Published May 18, 2021
BUFFALO, N.Y. -- A major limitation of treating breast cancer with a class of chemotherapeutic drugs known as anthracyclines is the development of cardiac damage in some patients.
A team of investigators from the University at Buffalo and Roswell Park Comprehensive Cancer Center has discovered a genetic link between the anthracycline drug doxorubicin and decline in cardiac function.
The manuscript, “CBR3 V244M is associated with LVEF reduction in breast cancer patients treated with doxorubicin,” is the culmination of over five years of collaborative research and was published in the journal Cardio-Oncology.
In previous studies, researchers identified a link between changes in a gene known as CBR3 and the risk of anthracycline-related cardiac damage in survivors of pediatric cancers.
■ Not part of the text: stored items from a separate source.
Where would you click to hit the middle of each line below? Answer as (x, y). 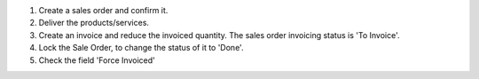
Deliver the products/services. (94, 23)
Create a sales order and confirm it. (103, 10)
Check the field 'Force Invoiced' (97, 60)
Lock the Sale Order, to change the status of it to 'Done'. (141, 48)
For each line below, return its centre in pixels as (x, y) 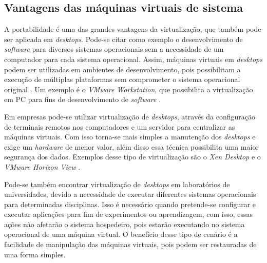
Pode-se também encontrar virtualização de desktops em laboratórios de (117, 184)
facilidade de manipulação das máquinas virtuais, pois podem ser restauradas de (130, 244)
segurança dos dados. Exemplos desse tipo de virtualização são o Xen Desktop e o (132, 157)
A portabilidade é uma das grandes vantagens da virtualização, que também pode (133, 29)
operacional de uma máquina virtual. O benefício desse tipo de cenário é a (121, 234)
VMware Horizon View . (42, 166)
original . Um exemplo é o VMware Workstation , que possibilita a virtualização (129, 89)
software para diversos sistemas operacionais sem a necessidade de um (114, 49)
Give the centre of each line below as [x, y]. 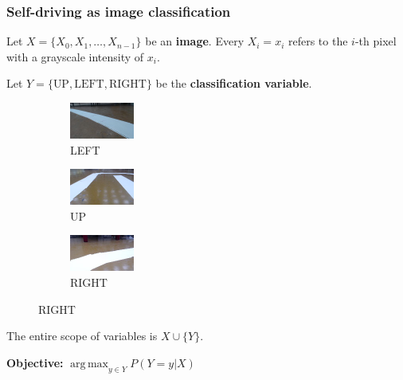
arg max [89, 364]
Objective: [35, 362]
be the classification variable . [234, 83]
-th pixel [376, 41]
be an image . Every [195, 41]
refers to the [318, 41]
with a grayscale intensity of [75, 56]
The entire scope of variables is [82, 336]
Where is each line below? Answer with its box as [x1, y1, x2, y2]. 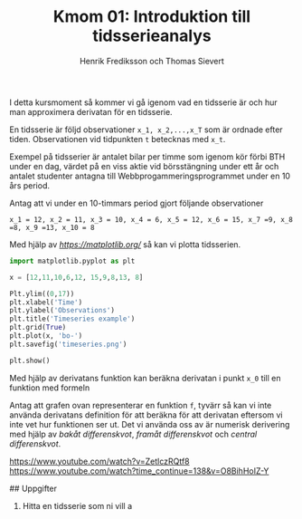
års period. [9, 179, 50, 191]
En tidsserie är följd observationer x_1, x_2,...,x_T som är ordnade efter [9, 124, 283, 135]
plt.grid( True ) [9, 323, 67, 332]
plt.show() [9, 356, 51, 365]
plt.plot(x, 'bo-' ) [9, 332, 83, 341]
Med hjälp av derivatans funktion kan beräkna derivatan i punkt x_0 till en [9, 372, 281, 383]
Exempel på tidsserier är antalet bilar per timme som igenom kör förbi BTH [9, 151, 286, 162]
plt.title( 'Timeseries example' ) [9, 314, 136, 323]
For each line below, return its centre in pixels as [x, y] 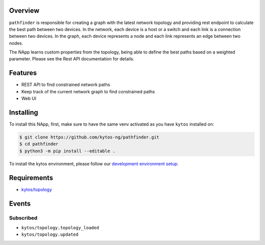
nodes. [16, 43]
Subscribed [23, 218]
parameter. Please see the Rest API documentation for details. [72, 59]
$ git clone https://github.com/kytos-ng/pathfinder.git [89, 137]
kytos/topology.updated [50, 235]
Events [20, 204]
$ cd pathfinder [39, 144]
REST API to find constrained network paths [66, 85]
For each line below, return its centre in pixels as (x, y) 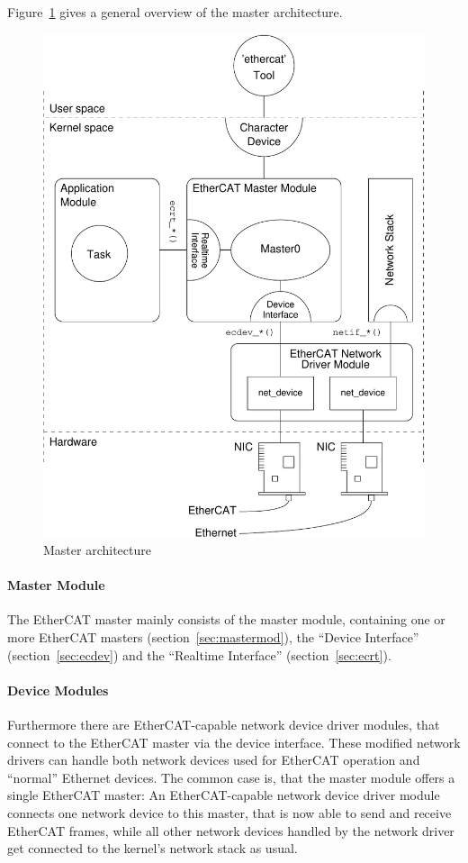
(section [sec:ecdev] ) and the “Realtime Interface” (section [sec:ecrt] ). (199, 654)
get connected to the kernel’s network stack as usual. (153, 848)
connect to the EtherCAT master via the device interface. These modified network (234, 742)
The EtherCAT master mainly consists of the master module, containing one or (226, 619)
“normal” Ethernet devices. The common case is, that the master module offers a (231, 777)
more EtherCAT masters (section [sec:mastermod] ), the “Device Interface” (213, 636)
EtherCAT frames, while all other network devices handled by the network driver (231, 830)
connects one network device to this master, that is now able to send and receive (229, 812)
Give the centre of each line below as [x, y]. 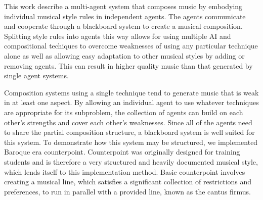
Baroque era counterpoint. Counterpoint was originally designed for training [122, 152]
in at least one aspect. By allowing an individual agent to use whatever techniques [131, 102]
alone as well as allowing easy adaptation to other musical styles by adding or [124, 55]
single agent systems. [36, 76]
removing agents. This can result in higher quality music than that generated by [128, 65]
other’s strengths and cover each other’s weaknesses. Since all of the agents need [128, 122]
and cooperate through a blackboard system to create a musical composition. [123, 26]
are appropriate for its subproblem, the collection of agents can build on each [124, 112]
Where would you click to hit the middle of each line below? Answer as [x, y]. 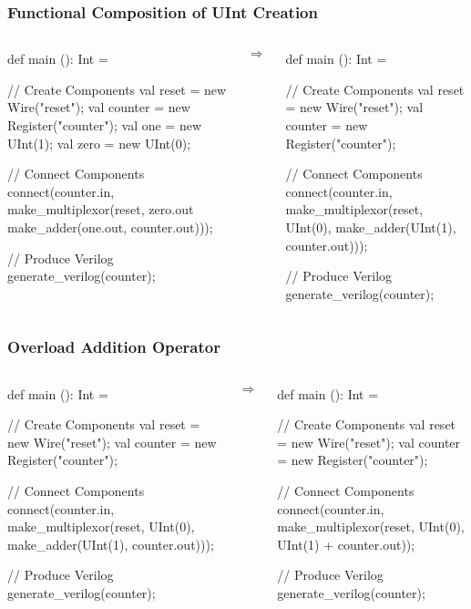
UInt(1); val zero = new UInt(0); [99, 143]
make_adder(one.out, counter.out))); [110, 227]
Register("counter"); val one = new [105, 125]
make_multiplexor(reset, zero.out [101, 209]
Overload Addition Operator [114, 347]
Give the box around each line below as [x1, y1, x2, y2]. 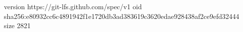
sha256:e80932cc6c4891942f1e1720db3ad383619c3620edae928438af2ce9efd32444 [4, 11, 240, 21]
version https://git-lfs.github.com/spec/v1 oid [4, 1, 142, 11]
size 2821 [4, 20, 31, 31]
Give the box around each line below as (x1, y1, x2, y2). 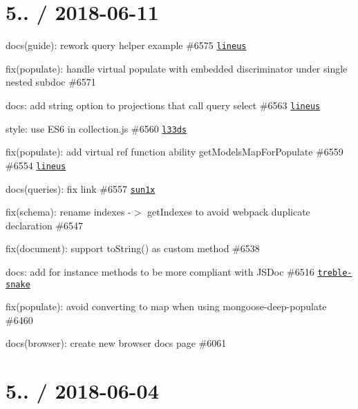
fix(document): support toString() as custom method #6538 (6, 241, 260, 256)
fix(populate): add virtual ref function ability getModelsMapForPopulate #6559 (6, 144, 343, 159)
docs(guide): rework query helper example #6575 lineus (6, 38, 247, 53)
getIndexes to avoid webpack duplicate (147, 204, 310, 219)
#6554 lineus (6, 158, 66, 172)
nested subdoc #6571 (6, 75, 96, 89)
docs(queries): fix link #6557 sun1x (6, 181, 156, 196)
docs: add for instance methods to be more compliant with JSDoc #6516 (6, 264, 314, 278)
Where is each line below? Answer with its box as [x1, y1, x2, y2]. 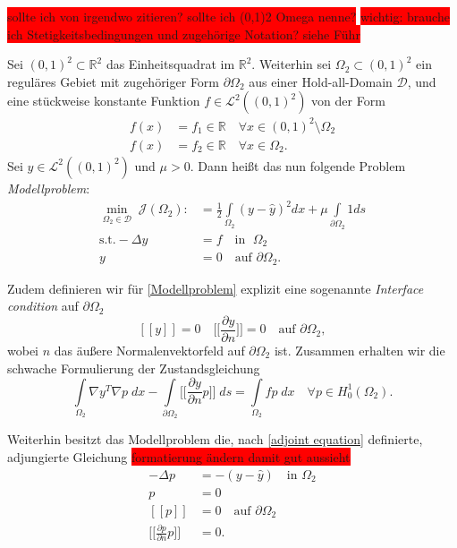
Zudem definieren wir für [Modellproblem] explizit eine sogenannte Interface [7, 278, 424, 297]
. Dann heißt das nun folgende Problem [190, 156, 406, 175]
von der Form [311, 91, 385, 110]
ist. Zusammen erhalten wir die [274, 341, 445, 360]
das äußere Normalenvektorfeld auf [54, 341, 245, 360]
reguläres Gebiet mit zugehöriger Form [7, 72, 220, 90]
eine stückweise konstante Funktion [7, 91, 200, 110]
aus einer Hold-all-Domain [249, 72, 393, 90]
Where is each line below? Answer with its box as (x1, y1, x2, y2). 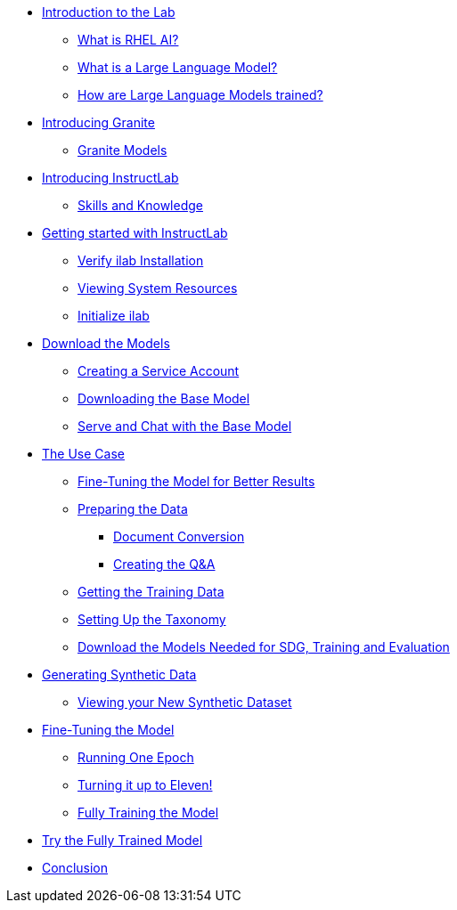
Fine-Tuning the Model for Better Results (78, 474, 315, 489)
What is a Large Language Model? (78, 60, 278, 75)
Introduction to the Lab (42, 4, 175, 20)
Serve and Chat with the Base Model (78, 418, 292, 434)
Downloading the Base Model (78, 391, 250, 406)
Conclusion (42, 860, 109, 875)
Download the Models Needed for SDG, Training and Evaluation (78, 639, 450, 654)
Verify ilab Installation (78, 253, 204, 268)
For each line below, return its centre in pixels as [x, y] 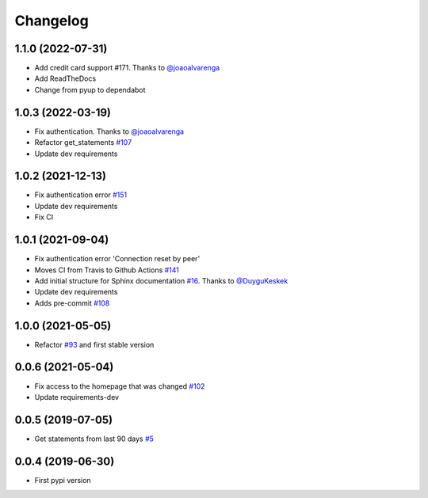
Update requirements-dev [76, 397]
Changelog [52, 21]
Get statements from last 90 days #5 [94, 439]
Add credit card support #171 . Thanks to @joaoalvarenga [127, 68]
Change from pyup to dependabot [90, 89]
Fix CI [44, 217]
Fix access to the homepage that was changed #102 [120, 386]
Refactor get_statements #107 [83, 143]
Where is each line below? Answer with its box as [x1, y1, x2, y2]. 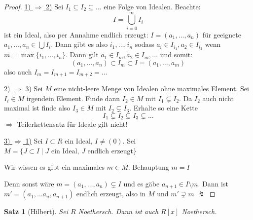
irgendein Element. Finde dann [26, 93, 120, 103]
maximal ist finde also [4, 103, 71, 113]
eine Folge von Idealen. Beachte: [104, 1, 201, 11]
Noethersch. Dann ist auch [78, 206, 159, 217]
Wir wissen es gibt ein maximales [4, 162, 105, 172]
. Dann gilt [66, 49, 99, 60]
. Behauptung [128, 162, 169, 172]
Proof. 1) [4, 1, 31, 11]
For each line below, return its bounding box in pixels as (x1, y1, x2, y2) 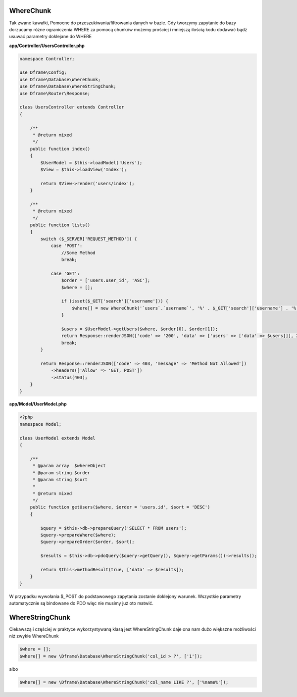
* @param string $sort (32, 477, 88, 482)
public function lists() (30, 222, 91, 228)
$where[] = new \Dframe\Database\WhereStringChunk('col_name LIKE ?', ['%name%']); (19, 679, 229, 685)
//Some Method (61, 250, 96, 255)
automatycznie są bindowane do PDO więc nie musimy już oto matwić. (9, 600, 153, 606)
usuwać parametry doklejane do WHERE (9, 34, 92, 40)
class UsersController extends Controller (19, 104, 124, 110)
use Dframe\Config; (19, 70, 67, 75)
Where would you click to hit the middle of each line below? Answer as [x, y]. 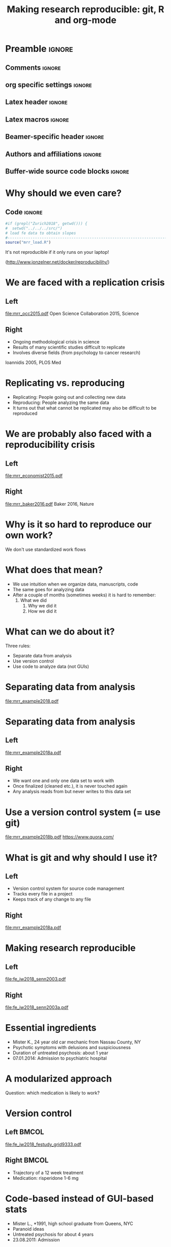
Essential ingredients [51, 1028]
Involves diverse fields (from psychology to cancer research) [77, 353]
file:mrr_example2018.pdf [32, 701]
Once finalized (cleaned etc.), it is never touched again [70, 786]
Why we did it [42, 605]
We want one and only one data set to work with [63, 781]
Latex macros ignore [37, 119]
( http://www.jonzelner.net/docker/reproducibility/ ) [58, 262]
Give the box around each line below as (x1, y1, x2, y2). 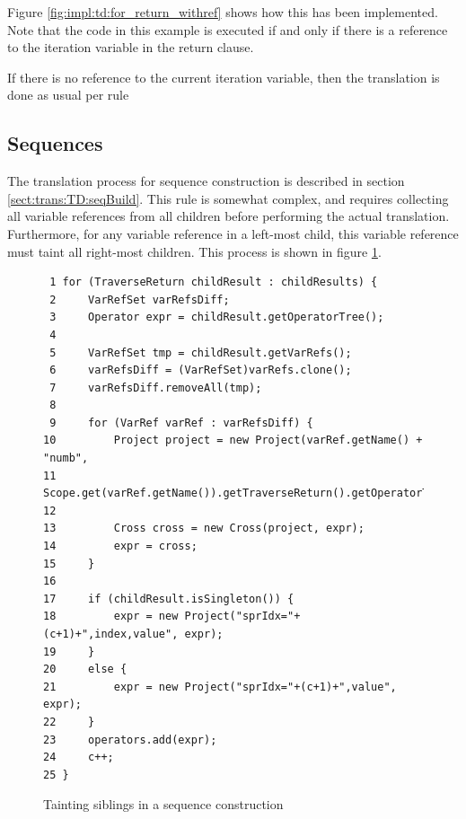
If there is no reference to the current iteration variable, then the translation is (7, 67, 440, 86)
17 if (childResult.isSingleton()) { (43, 592, 295, 605)
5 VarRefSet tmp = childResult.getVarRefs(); (49, 346, 352, 359)
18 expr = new (43, 610, 179, 623)
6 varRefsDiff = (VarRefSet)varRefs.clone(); (49, 364, 352, 377)
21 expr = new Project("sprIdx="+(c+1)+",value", (43, 680, 397, 693)
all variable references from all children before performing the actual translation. (7, 207, 450, 225)
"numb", (43, 452, 89, 465)
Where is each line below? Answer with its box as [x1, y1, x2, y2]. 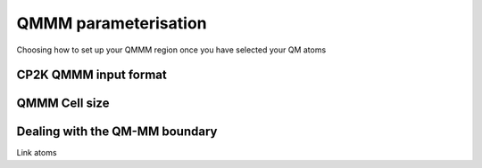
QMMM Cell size [16, 96, 110, 111]
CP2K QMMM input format [16, 68, 167, 83]
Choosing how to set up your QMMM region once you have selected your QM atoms [16, 44, 327, 55]
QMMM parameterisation [16, 13, 207, 33]
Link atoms [16, 148, 57, 158]
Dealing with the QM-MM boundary [16, 124, 218, 140]
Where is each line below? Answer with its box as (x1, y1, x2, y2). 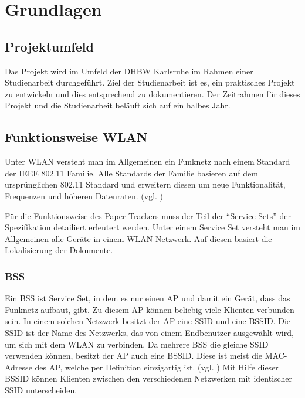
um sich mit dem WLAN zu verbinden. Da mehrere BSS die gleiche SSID (5, 338, 269, 350)
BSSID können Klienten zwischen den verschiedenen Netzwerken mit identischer (5, 372, 292, 385)
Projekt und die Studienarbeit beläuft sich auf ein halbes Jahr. (5, 99, 231, 111)
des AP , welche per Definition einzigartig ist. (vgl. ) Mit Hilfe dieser (35, 360, 279, 373)
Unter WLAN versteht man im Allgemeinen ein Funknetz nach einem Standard (5, 155, 290, 168)
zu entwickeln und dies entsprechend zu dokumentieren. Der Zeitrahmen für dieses (5, 87, 300, 100)
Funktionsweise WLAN (5, 128, 148, 146)
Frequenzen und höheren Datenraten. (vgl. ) (5, 189, 164, 202)
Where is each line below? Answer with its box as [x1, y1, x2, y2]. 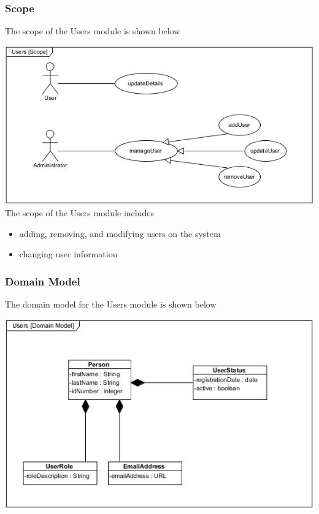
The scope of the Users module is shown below [5, 25, 180, 37]
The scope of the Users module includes [5, 206, 154, 219]
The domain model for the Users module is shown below [5, 298, 217, 311]
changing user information [19, 248, 118, 260]
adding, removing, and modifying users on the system [19, 227, 221, 240]
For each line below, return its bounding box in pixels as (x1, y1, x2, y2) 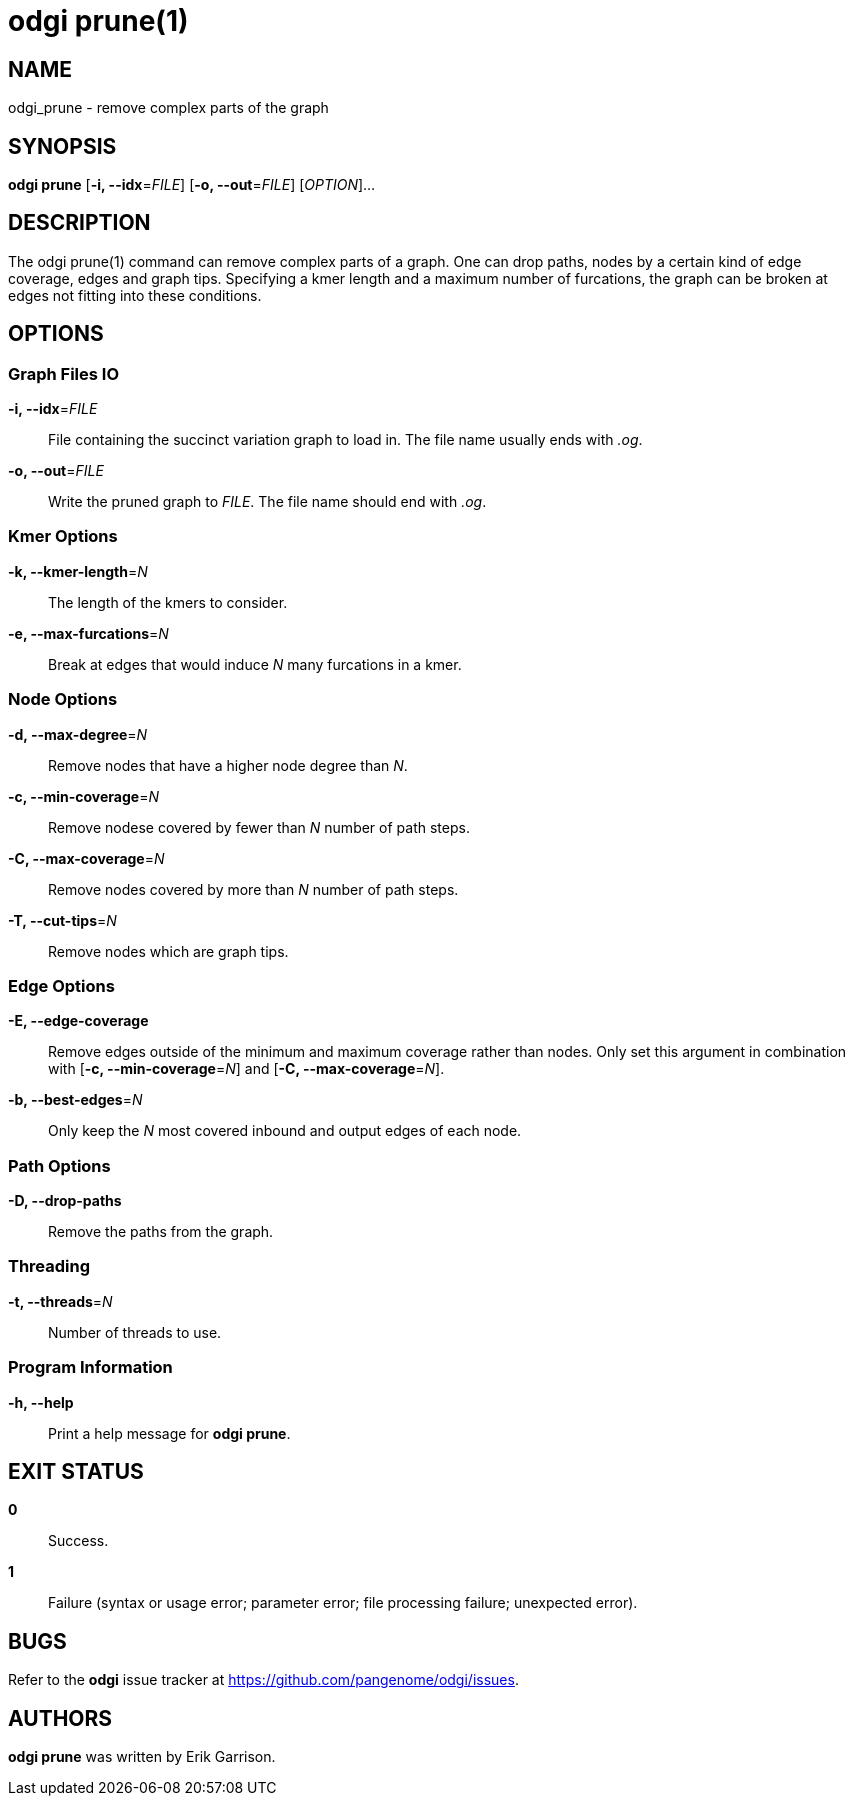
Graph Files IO (8, 363, 120, 384)
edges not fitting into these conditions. (8, 286, 262, 304)
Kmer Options (8, 526, 118, 547)
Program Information (8, 1357, 173, 1378)
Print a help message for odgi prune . (48, 1424, 291, 1442)
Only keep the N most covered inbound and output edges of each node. (48, 1122, 522, 1140)
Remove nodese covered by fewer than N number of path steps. (48, 818, 470, 836)
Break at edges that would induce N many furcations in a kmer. (48, 655, 462, 673)

For this study, the research team recruited 155 breast cancer patients at Roswell Park Comprehensive Cancer Center receiving treatment with doxorubicin.
92 of those patients had a specific form of variation in the CBR3 gene and received an echocardiogram before treatment with doxorubicin and six months after treatment. Those patients with the CBR3 gene variant exhibited changes in echocardiographic parameters suggestive of early anthracycline-related cardiac damage.
The identification of these genetic variants may pave the way for improved treatment surveillance and facilitate more informed therapeutic decision-making regarding cancer prevention and treatment.